One approach could be for the federal government to either waive or significantly reduce repayment of APTC clawbacks for anyone who collected a single week of enhanced, $600/week federal unemployment payments. Low income workers will catch a break financially and cognitively as the management load will decrease. These workers are also the class of individuals who are most likely to spend any additional cash so this should be fairly effective stimulus when the economy needs stimulus instead of merely social insurance.
catclub
Readers of Douglas Adams know that you use an SEP field to make things invisible.
Someone Else’s Problem
Pyre Light
I thought the extra $600/week didn’t count for these income calculations? Was that only for Medicaid? How many other people are going to screw that up?
Zinsky
Boring.
David Anderson
@Pyre Light: Does not count for MEDICAID/CHIP
Counts for ACA subsidy purposes.
And yep, this is confusing as fuck. I was speaking with a fellow nerd about this last night and they said that “if we aren’t sure, no one is sure….”
WaterGirl
@Zinsky: Wow, you should count yourself
luckyprivileged enough that you can consider this boring.

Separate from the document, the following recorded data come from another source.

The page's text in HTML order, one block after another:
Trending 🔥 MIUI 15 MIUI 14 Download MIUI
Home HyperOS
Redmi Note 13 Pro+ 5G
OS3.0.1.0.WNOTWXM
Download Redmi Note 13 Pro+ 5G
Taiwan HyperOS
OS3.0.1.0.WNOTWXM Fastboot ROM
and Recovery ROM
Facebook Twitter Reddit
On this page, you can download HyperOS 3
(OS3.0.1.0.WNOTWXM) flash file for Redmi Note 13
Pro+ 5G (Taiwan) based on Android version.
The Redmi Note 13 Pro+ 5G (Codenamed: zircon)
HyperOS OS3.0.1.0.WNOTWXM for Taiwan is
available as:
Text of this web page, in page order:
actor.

To some people, this is life or death.Redshift
NPR reporting Bernie is suspending his campaign.
janesays
Bernie Sanders campaign suspended! It’s over!
Duane
Or Scenario #3 where you realize this is temporary income due to a special event during a NATIONAL EMERGENCY and you get off their damn back and do nothing. There that was easy.
Duane
David Anderson
@Duane: But if you do nothing, you get hit with a big tax bill next spring.
Yutsano
You could have stopped right there. I’ve never seen such idiocy before.